=== About this task ===
Please reproduce, exactly as given, the lines running from the start of the data to the line containing "by Caitlin Moynihan • Apr 20, 2021", inclusive, and omit the pictures.

=== Records ===

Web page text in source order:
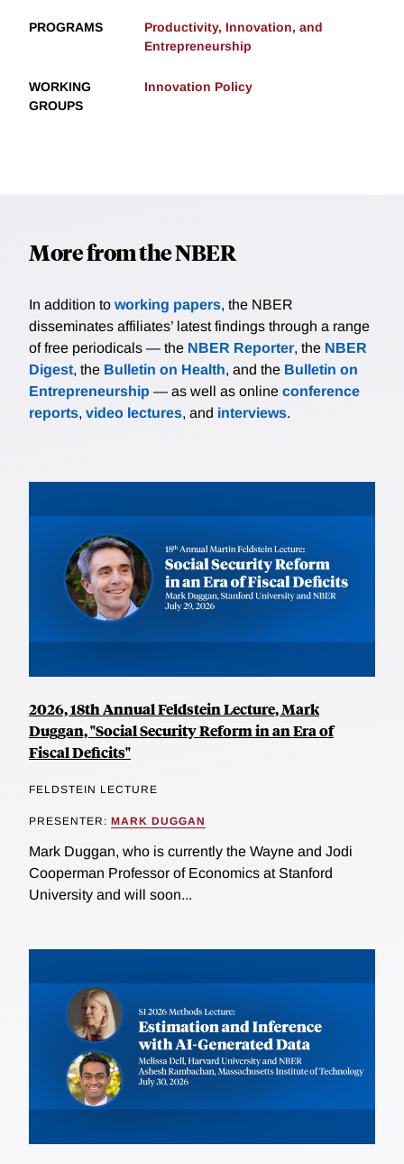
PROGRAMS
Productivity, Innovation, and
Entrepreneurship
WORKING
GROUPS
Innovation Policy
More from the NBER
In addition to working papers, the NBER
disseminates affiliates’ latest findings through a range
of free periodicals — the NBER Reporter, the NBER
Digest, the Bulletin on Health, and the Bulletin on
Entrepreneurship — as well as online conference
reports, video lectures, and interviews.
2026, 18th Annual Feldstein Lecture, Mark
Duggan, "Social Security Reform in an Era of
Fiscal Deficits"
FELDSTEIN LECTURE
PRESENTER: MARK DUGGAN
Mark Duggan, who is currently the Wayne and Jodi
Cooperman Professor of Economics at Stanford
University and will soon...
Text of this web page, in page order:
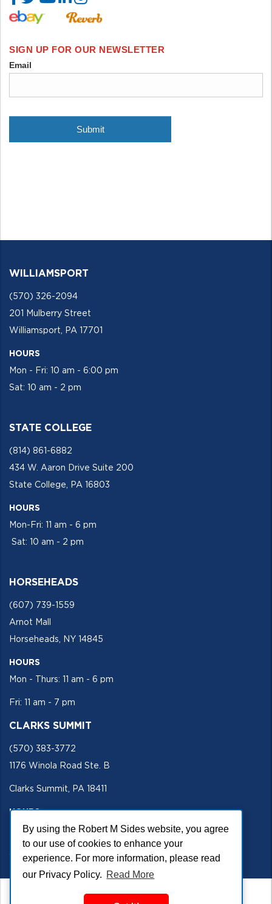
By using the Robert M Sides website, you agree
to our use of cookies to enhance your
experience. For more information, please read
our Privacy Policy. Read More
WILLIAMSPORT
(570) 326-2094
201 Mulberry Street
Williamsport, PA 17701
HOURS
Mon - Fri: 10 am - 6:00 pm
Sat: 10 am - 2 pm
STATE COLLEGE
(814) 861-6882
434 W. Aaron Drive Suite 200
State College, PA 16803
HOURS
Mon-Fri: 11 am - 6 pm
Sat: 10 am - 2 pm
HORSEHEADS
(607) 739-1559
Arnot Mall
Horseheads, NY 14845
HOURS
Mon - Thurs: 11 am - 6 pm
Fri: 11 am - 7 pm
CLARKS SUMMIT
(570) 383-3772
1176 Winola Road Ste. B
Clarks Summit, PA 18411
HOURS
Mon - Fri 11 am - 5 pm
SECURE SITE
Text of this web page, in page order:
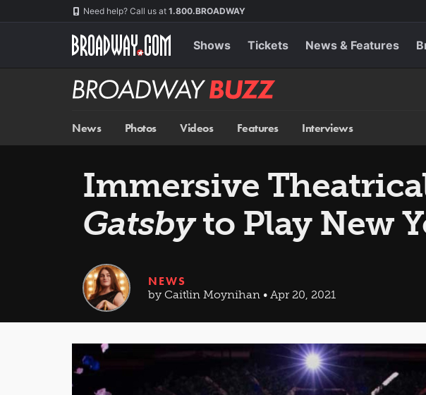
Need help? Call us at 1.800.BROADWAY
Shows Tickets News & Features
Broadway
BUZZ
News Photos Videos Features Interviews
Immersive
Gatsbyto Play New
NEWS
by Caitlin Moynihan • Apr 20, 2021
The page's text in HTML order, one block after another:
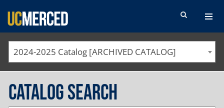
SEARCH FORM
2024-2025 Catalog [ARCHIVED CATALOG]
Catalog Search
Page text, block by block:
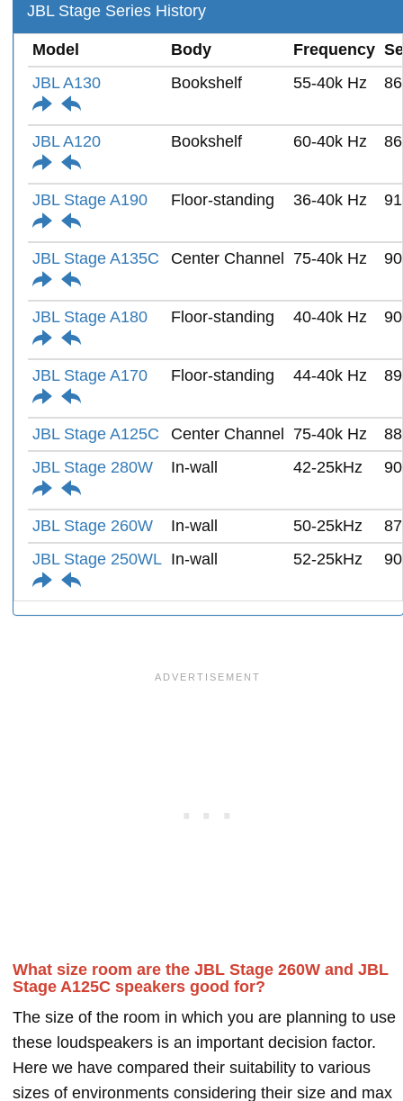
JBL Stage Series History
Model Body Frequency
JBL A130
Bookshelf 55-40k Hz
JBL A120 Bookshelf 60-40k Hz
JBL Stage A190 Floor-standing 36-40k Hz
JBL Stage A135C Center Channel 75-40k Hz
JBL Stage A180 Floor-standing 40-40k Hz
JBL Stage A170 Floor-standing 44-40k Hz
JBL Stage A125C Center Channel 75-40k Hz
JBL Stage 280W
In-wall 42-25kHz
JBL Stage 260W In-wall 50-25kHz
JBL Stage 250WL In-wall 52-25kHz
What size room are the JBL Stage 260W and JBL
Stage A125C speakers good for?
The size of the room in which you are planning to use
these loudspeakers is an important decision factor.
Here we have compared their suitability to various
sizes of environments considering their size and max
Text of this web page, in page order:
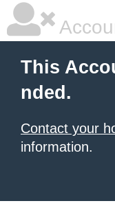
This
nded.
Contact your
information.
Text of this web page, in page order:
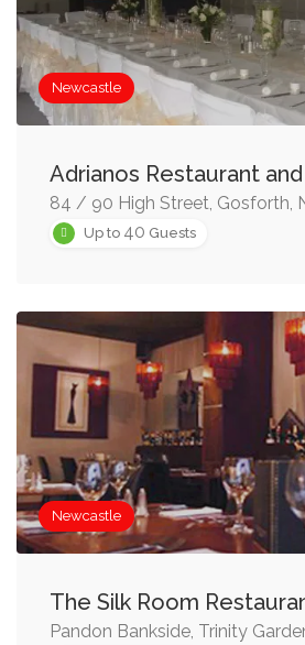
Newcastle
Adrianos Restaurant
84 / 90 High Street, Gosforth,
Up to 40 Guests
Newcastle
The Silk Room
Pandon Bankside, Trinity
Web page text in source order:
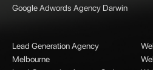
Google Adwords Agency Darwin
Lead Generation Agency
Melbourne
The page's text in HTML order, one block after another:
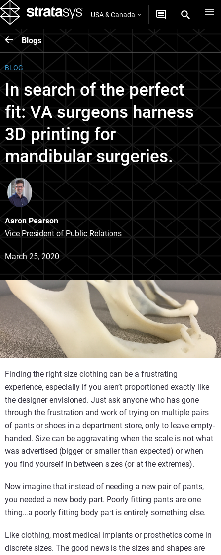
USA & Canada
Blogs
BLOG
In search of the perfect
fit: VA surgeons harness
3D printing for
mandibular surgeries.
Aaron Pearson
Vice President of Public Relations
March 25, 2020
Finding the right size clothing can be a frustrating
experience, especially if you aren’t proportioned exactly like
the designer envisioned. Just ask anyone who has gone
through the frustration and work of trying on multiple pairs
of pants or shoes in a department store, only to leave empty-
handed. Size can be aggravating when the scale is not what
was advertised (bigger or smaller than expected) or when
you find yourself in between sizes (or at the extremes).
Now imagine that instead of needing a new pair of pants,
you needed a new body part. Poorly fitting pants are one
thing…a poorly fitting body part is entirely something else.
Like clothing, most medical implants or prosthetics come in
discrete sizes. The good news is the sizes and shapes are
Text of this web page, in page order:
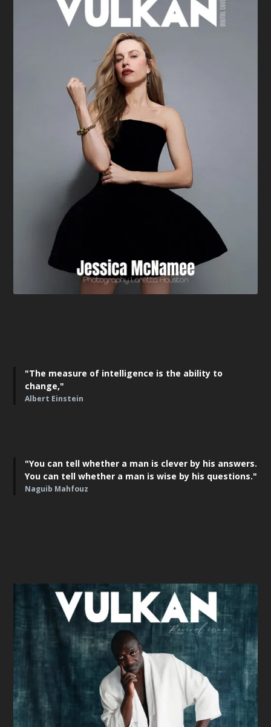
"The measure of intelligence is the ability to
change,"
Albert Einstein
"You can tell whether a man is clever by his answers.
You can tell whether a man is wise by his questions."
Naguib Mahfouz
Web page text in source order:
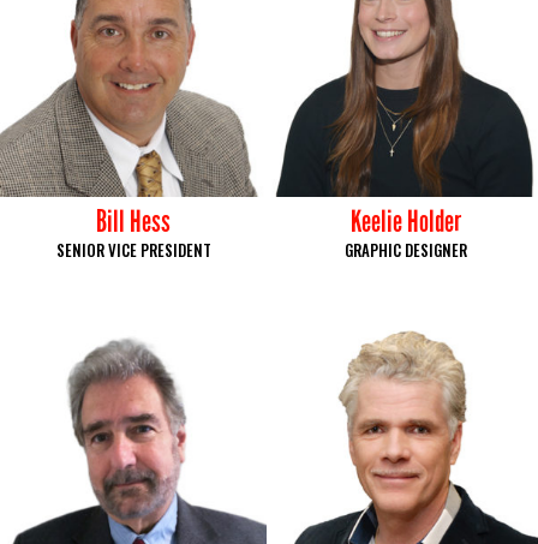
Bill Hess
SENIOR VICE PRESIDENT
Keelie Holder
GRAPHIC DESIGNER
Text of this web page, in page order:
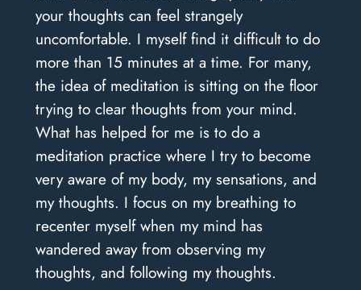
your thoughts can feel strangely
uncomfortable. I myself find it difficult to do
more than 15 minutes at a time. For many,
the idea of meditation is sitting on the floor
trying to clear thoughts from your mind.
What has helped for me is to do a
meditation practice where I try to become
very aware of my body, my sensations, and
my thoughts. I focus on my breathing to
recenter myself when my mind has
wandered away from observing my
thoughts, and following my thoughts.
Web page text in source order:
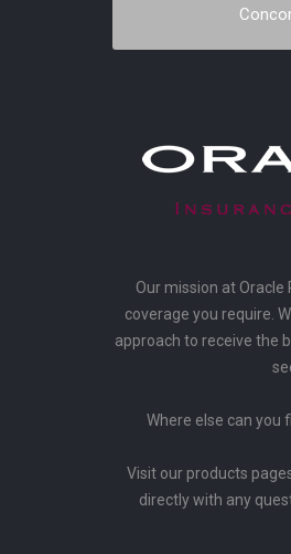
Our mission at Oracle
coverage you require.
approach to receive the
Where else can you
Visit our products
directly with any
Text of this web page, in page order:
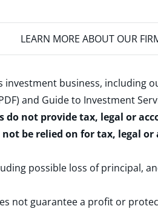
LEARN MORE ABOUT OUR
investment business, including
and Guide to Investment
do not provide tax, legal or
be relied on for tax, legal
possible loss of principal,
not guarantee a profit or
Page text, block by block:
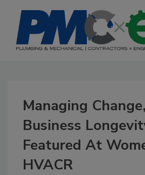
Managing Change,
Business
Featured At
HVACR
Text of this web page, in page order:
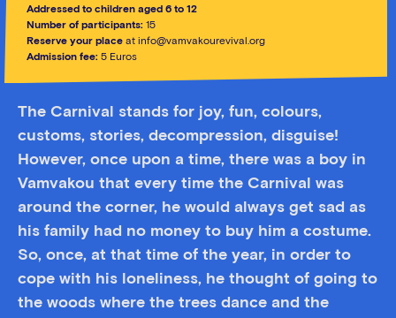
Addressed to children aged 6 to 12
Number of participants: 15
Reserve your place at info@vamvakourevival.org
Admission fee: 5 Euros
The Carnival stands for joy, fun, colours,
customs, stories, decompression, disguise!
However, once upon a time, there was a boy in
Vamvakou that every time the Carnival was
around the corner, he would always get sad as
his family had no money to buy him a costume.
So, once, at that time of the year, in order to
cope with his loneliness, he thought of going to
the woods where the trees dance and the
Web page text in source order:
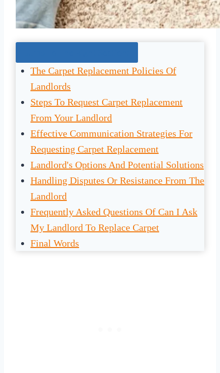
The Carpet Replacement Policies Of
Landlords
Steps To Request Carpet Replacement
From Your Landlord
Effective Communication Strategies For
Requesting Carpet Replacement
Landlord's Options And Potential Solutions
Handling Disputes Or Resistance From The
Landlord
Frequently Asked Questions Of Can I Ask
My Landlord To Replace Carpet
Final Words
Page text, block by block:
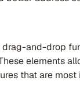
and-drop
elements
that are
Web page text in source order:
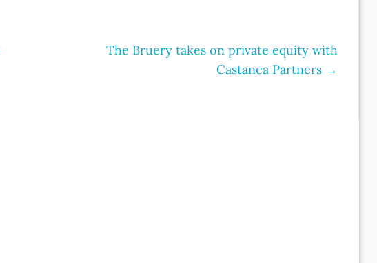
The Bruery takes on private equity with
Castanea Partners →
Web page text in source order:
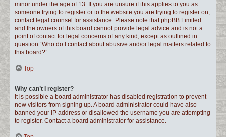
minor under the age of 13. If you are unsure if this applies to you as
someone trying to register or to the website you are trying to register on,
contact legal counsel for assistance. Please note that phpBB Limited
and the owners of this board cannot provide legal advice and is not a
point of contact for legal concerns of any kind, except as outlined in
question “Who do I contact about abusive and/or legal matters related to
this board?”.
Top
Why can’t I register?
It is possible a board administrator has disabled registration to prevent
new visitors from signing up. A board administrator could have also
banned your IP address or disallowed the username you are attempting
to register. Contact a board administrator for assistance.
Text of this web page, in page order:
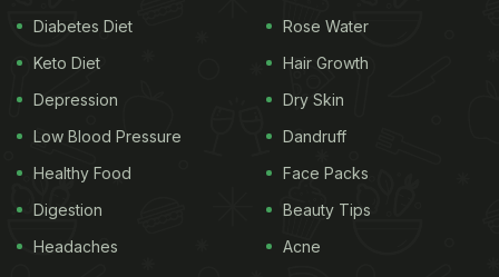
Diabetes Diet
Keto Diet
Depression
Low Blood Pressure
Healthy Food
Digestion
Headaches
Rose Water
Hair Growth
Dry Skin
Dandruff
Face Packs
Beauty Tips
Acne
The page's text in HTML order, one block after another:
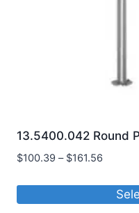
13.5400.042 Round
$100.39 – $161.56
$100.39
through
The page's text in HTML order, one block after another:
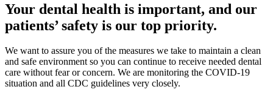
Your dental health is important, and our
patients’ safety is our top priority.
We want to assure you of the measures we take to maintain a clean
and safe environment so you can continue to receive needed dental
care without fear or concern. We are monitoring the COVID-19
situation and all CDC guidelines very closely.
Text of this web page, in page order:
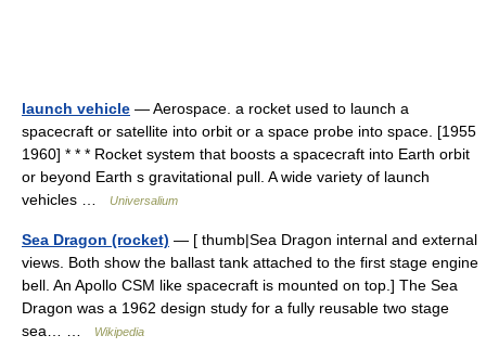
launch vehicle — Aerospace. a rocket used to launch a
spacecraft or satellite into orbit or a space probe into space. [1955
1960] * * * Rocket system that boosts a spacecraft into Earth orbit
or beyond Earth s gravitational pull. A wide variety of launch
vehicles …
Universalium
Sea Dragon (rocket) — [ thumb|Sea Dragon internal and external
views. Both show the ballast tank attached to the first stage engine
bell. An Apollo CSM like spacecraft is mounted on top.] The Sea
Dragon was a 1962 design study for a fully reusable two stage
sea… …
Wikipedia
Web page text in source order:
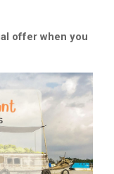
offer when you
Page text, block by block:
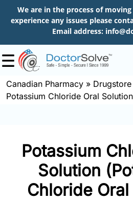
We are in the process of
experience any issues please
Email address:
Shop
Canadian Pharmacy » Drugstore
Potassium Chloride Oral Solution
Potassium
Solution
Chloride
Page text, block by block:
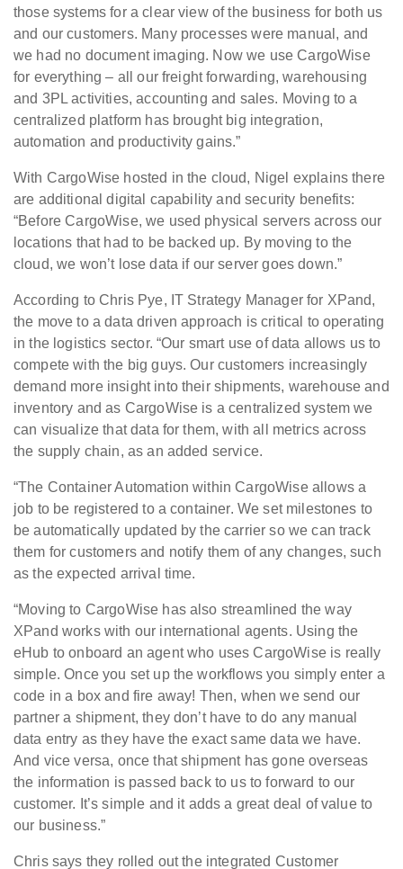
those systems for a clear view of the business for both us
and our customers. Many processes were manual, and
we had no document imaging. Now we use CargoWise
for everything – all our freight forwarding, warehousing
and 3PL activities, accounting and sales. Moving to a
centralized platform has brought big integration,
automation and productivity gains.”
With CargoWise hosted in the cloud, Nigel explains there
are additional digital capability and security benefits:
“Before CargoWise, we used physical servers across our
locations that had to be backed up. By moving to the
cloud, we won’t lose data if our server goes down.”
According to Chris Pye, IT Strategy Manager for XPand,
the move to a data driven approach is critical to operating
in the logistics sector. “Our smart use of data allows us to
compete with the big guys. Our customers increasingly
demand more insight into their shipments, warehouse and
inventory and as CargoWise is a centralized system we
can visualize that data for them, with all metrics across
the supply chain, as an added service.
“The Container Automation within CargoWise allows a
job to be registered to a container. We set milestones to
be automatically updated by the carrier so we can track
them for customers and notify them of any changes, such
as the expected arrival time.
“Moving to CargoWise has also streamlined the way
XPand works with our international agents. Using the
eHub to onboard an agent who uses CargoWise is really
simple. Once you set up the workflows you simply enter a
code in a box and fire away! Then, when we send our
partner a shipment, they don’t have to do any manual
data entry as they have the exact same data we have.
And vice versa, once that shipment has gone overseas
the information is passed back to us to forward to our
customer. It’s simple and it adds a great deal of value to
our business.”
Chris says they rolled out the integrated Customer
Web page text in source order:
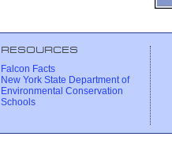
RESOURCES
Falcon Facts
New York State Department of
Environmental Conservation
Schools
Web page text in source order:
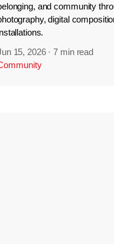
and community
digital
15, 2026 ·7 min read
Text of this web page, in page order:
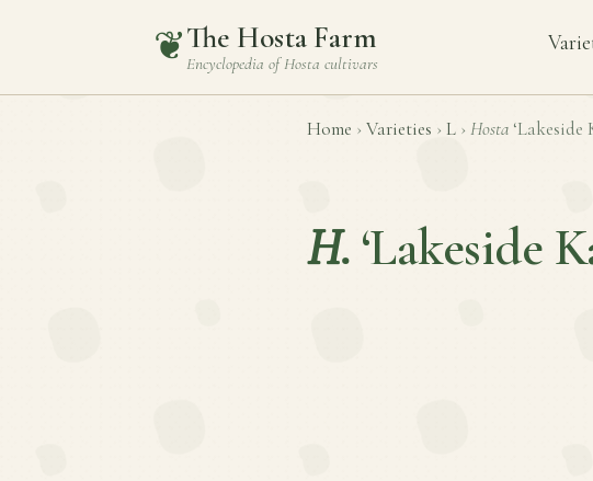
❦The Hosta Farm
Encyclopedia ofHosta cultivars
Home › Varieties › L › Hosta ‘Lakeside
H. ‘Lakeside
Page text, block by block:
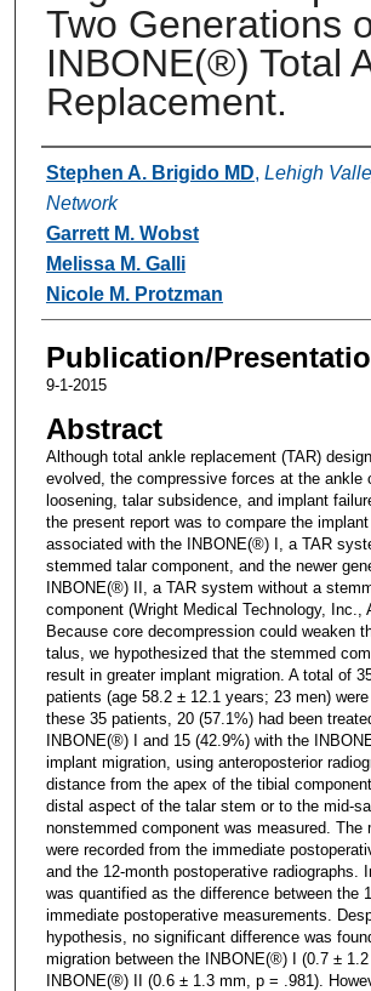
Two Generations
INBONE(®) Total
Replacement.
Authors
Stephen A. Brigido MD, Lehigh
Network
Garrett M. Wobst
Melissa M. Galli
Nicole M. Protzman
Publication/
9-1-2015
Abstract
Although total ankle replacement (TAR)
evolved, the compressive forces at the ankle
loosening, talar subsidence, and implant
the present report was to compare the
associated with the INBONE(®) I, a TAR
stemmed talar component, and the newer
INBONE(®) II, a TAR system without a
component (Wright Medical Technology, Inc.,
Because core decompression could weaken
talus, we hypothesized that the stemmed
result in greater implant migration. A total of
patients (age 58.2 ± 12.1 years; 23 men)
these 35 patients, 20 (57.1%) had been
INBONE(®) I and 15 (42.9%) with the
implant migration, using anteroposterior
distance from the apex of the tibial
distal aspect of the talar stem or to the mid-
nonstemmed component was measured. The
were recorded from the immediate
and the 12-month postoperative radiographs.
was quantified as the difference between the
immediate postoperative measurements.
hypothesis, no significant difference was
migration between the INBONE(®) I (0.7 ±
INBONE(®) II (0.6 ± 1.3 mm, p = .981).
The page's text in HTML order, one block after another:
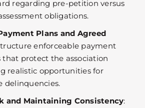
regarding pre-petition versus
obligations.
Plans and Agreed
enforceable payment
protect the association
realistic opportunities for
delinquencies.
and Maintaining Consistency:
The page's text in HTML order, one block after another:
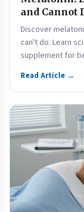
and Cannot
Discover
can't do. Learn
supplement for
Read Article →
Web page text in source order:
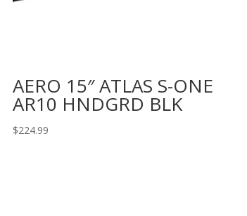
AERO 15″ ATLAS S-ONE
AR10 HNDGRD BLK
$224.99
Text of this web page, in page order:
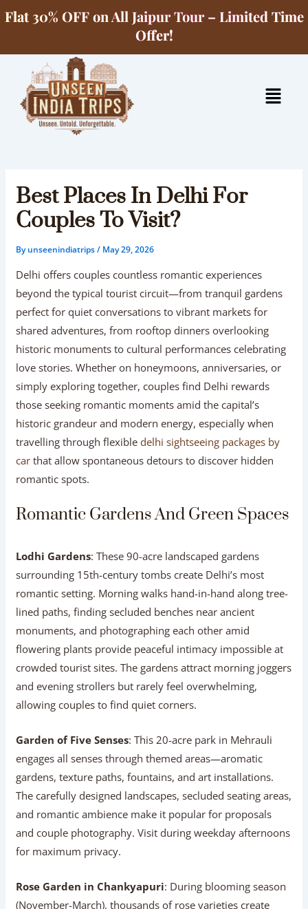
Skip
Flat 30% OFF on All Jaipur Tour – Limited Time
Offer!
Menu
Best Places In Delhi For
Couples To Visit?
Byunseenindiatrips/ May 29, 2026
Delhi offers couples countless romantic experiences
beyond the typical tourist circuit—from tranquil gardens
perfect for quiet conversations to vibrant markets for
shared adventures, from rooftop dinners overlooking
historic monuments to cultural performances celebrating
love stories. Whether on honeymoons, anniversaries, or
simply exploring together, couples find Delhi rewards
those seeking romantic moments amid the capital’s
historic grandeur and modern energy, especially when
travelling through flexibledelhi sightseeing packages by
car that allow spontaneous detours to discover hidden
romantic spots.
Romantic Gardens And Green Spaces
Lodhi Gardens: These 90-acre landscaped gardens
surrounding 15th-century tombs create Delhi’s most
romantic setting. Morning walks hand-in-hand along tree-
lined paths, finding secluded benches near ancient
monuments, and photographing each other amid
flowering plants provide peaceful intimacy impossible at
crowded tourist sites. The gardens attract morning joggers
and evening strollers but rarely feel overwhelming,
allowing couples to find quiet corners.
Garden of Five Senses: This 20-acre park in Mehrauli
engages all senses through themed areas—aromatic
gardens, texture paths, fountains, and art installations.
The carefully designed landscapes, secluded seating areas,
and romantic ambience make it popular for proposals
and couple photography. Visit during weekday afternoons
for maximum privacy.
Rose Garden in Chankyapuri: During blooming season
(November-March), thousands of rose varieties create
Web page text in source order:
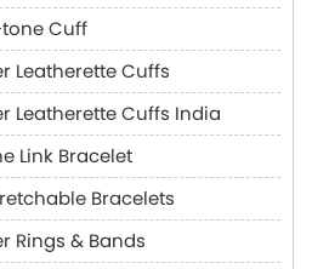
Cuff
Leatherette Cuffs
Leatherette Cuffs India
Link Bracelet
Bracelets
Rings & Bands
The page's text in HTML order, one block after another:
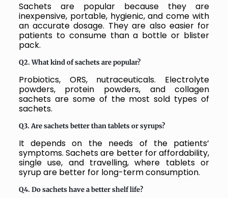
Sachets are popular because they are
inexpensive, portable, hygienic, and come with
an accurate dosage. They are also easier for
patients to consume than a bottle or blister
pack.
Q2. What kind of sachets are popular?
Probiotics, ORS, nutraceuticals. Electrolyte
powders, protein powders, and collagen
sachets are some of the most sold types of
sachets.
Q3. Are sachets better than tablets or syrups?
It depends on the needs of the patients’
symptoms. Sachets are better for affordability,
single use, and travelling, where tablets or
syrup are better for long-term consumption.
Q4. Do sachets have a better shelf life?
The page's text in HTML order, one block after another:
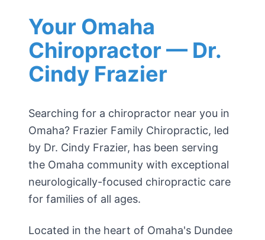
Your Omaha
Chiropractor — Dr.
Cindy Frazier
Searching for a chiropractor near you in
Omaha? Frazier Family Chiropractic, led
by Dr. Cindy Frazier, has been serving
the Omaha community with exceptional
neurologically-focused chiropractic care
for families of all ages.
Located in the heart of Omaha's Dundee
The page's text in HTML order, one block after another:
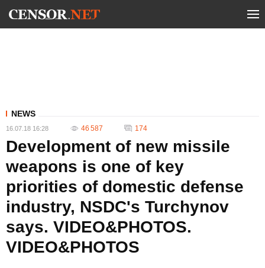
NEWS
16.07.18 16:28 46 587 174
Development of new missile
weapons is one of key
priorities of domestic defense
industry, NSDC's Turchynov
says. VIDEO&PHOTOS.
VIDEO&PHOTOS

=== Result ===
Web page text in source order:
PROGRAMS
Productivity, Innovation, and
Entrepreneurship
WORKING
GROUPS
Innovation Policy
More from the NBER
In addition to working papers, the NBER
disseminates affiliates’ latest findings through a range
of free periodicals — the NBER Reporter, the NBER
Digest, the Bulletin on Health, and the Bulletin on
Entrepreneurship — as well as online conference
reports, video lectures, and interviews.
2026, 18th Annual Feldstein Lecture, Mark
Duggan, "Social Security Reform in an Era of
Fiscal Deficits"
FELDSTEIN LECTURE
PRESENTER: MARK DUGGAN
Mark Duggan, who is currently the Wayne and Jodi
Cooperman Professor of Economics at Stanford
University and will soon...
Text of this web page, in page order:
By using the Robert M Sides website, you agree
to our use of cookies to enhance your
experience. For more information, please read
our Privacy Policy. Read More
WILLIAMSPORT
(570) 326-2094
201 Mulberry Street
Williamsport, PA 17701
HOURS
Mon - Fri: 10 am - 6:00 pm
Sat: 10 am - 2 pm
STATE COLLEGE
(814) 861-6882
434 W. Aaron Drive Suite 200
State College, PA 16803
HOURS
Mon-Fri: 11 am - 6 pm
Sat: 10 am - 2 pm
HORSEHEADS
(607) 739-1559
Arnot Mall
Horseheads, NY 14845
HOURS
Mon - Thurs: 11 am - 6 pm
Fri: 11 am - 7 pm
CLARKS SUMMIT
(570) 383-3772
1176 Winola Road Ste. B
Clarks Summit, PA 18411
HOURS
Mon - Fri 11 am - 5 pm
SECURE SITE
Text of this web page, in page order:
Need help? Call us at 1.800.BROADWAY
Shows Tickets News & Features
Broadway
BUZZ
News Photos Videos Features Interviews
Immersive
Gatsbyto Play New
NEWS
by Caitlin Moynihan • Apr 20, 2021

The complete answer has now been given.